The pictures are to be omitted when the entries are reproduced exactly.

Start of Block

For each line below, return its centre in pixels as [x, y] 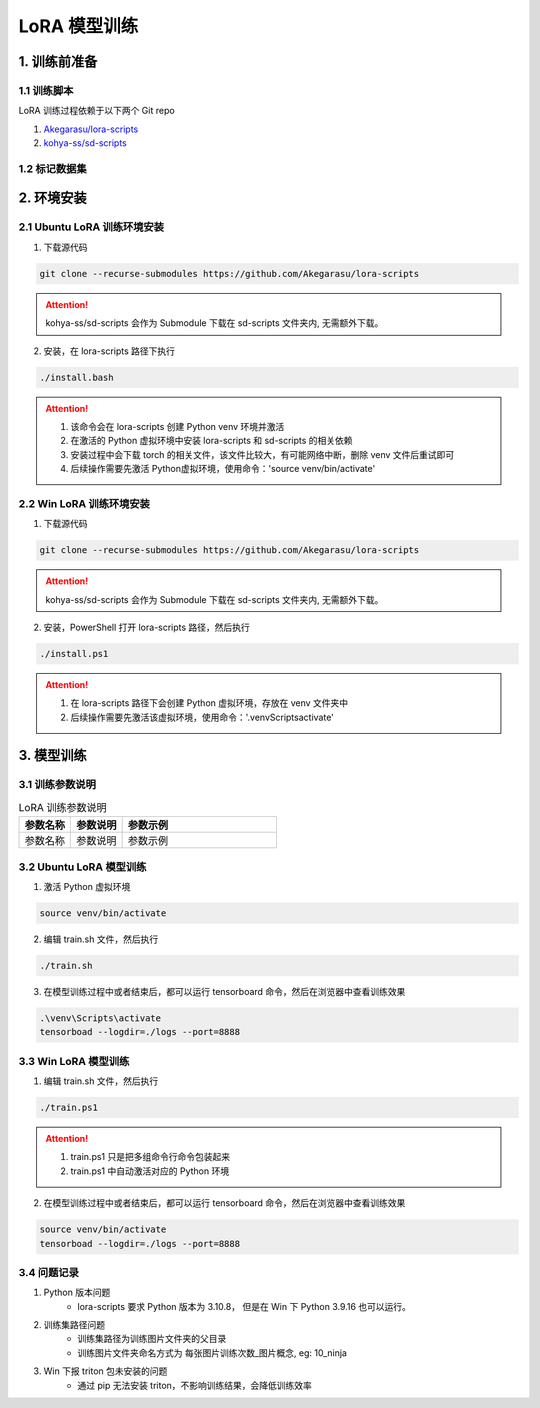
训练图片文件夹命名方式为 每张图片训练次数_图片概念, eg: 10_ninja [212, 1352]
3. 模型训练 [52, 755]
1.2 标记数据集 [52, 168]
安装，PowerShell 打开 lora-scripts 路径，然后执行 [146, 627]
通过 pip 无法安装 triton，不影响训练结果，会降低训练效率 [194, 1385]
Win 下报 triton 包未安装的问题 [105, 1371]
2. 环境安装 [52, 198]
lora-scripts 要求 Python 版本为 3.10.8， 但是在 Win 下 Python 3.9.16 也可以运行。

End of Block

__Exercise answer__.
For each line below, return its centre in pixels as [x, y] 
训练图片文件夹命名方式为 每张图片训练次数_图片概念, eg: 10_ninja [212, 1352]
3. 模型训练 [52, 755]
1.2 标记数据集 [52, 168]
安装，PowerShell 打开 lora-scripts 路径，然后执行 [146, 627]
通过 pip 无法安装 triton，不影响训练结果，会降低训练效率 [194, 1385]
Win 下报 triton 包未安装的问题 [105, 1371]
2. 环境安装 [52, 198]
lora-scripts 要求 Python 版本为 3.10.8， 但是在 Win 下 Python 3.9.16 也可以运行。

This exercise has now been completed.